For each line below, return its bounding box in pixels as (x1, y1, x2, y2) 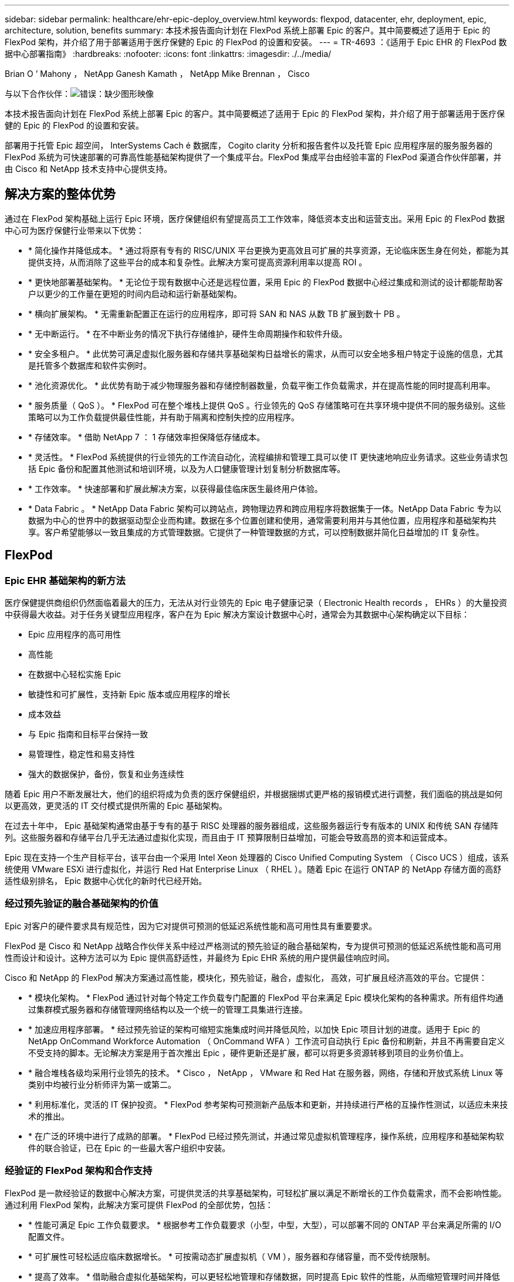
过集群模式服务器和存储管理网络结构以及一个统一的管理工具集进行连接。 (28, 1004, 307, 1014)
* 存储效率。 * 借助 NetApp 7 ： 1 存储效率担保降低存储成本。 (28, 431, 265, 442)
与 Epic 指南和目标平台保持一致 (28, 729, 148, 740)
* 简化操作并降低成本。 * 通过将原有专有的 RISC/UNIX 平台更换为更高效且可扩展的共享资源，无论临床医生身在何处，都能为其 (28, 245, 509, 255)
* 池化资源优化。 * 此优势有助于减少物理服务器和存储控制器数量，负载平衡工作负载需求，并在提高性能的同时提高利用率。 (28, 380, 495, 390)
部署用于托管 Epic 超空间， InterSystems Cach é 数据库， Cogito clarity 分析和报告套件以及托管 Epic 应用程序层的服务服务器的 (5, 140, 493, 150)
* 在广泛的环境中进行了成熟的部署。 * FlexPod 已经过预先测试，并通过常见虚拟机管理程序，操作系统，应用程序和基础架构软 (28, 1131, 504, 1141)
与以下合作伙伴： (5, 89, 70, 99)
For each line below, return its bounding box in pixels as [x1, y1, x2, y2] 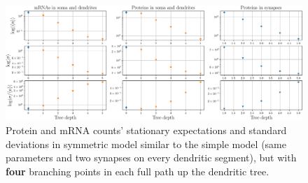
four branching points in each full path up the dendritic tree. [6, 163, 269, 178]
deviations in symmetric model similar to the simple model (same [6, 136, 286, 151]
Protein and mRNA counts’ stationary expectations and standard [6, 122, 287, 137]
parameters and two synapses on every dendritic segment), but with [6, 150, 297, 165]
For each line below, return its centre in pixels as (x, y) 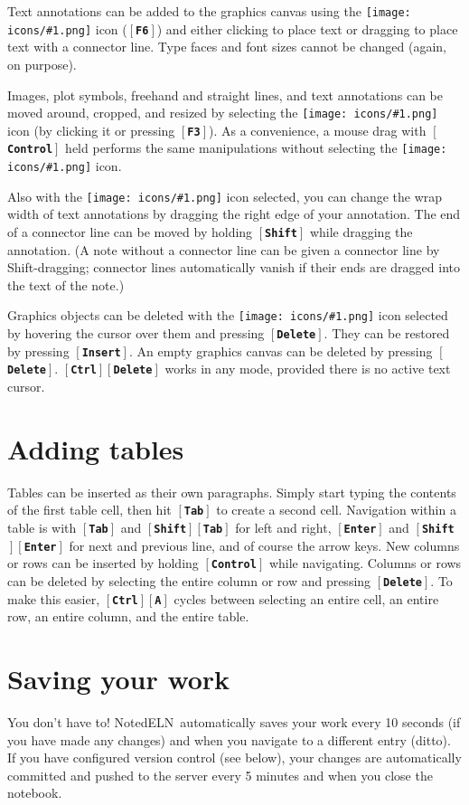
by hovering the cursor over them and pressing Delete (162, 333)
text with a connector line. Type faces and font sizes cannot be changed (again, (227, 47)
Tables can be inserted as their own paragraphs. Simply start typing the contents (232, 492)
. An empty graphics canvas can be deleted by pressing (281, 350)
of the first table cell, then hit (89, 510)
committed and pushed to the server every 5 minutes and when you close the (220, 775)
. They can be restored (387, 333)
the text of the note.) (66, 284)
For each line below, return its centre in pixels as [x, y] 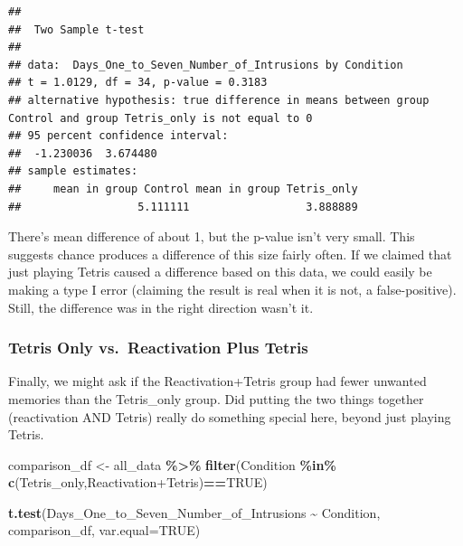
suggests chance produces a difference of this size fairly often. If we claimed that [230, 254]
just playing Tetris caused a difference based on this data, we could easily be [220, 272]
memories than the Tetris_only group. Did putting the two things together [216, 398]
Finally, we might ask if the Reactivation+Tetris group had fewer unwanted [217, 381]
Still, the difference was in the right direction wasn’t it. [161, 307]
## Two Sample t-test [76, 29]
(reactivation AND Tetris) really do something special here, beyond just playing [230, 416]
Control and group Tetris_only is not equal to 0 [161, 118]
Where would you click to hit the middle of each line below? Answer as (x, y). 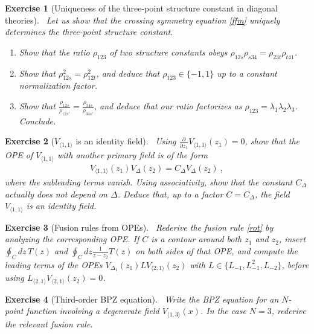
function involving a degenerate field (93, 311)
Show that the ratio (54, 52)
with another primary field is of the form (133, 155)
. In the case (223, 311)
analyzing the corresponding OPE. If (72, 239)
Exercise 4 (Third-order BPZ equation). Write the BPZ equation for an (142, 299)
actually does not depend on (56, 194)
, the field (272, 194)
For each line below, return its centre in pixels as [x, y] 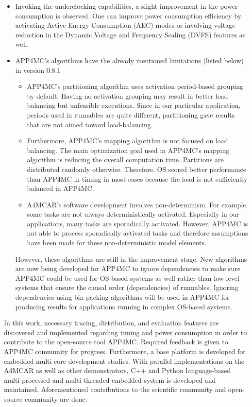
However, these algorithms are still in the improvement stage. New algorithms [131, 259]
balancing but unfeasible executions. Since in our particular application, [134, 105]
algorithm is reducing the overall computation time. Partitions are [125, 160]
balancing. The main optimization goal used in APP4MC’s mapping [128, 150]
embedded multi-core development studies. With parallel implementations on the [124, 361]
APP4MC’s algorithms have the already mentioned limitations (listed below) [129, 60]
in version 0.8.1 [38, 70]
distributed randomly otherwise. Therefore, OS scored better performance [136, 169]
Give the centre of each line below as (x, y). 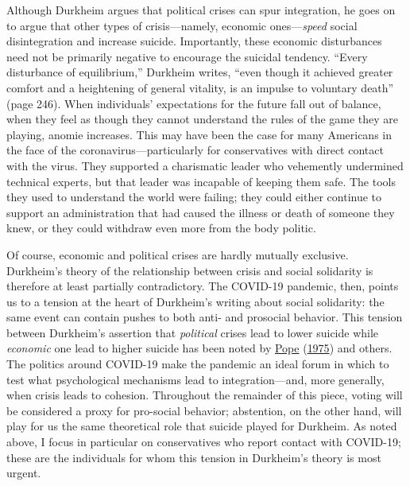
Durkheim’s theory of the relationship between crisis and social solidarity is (190, 270)
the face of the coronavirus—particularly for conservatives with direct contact (195, 150)
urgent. (24, 473)
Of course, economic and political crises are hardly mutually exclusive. (178, 254)
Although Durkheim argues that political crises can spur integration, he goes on (201, 10)
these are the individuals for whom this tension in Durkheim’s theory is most (194, 457)
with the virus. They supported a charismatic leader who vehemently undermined (205, 165)
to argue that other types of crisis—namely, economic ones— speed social (182, 25)
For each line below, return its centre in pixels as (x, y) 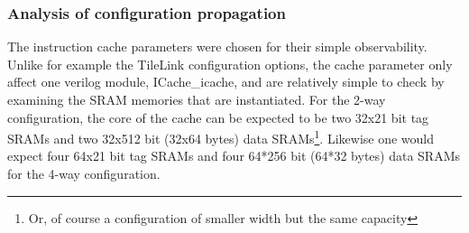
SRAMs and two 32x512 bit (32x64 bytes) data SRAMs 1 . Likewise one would (221, 137)
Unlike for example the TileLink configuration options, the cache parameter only (230, 64)
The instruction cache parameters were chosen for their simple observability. (217, 47)
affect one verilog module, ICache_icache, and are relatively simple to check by (226, 82)
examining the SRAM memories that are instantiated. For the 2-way (197, 99)
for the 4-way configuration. (84, 174)
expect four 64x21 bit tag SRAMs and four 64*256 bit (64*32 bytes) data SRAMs (234, 156)
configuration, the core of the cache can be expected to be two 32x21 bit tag (218, 117)
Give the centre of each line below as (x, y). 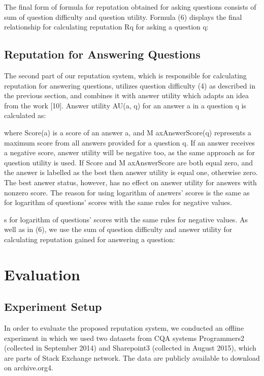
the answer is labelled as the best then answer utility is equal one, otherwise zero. (131, 172)
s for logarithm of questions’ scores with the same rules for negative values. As (126, 219)
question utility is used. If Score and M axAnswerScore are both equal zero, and (129, 162)
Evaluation (42, 274)
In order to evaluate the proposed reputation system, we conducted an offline (124, 328)
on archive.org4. (29, 368)
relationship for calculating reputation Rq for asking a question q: (106, 27)
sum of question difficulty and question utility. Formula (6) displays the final (123, 17)
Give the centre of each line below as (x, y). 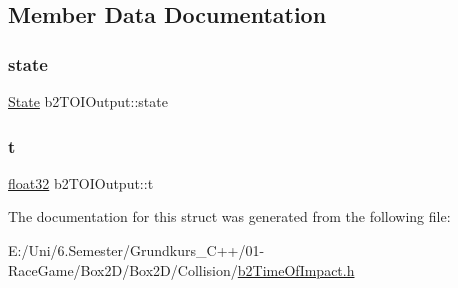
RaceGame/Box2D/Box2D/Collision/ (123, 269)
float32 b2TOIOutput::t (81, 182)
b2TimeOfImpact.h (296, 269)
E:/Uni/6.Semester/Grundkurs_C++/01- (136, 250)
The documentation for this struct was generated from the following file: (229, 216)
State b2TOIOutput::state (88, 101)
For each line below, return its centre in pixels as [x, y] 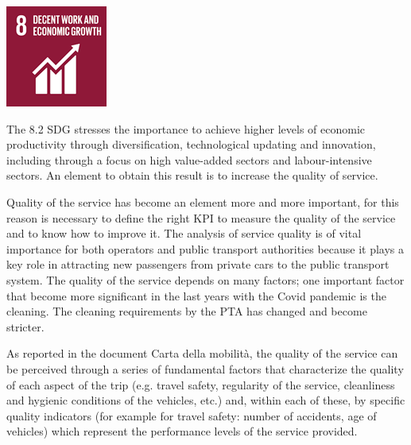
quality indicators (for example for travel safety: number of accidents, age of [192, 415]
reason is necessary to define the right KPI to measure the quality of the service [201, 217]
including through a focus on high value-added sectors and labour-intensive [189, 159]
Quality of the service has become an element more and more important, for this [203, 201]
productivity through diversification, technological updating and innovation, [191, 144]
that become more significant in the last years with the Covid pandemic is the [196, 295]
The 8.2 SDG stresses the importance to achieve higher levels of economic [186, 128]
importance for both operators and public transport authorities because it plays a [205, 248]
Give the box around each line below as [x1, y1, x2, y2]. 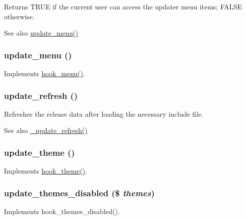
===============
Aim of the task – Search the entries for the word "group". Copy every line where it occurs.

Output for this exercise –
memories than the Tetris_only group. Did putting the two things together [216, 398]
Finally, we might ask if the Reactivation+Tetris group had fewer unwanted [217, 381]
Control and group Tetris_only is not equal to 0 [161, 118]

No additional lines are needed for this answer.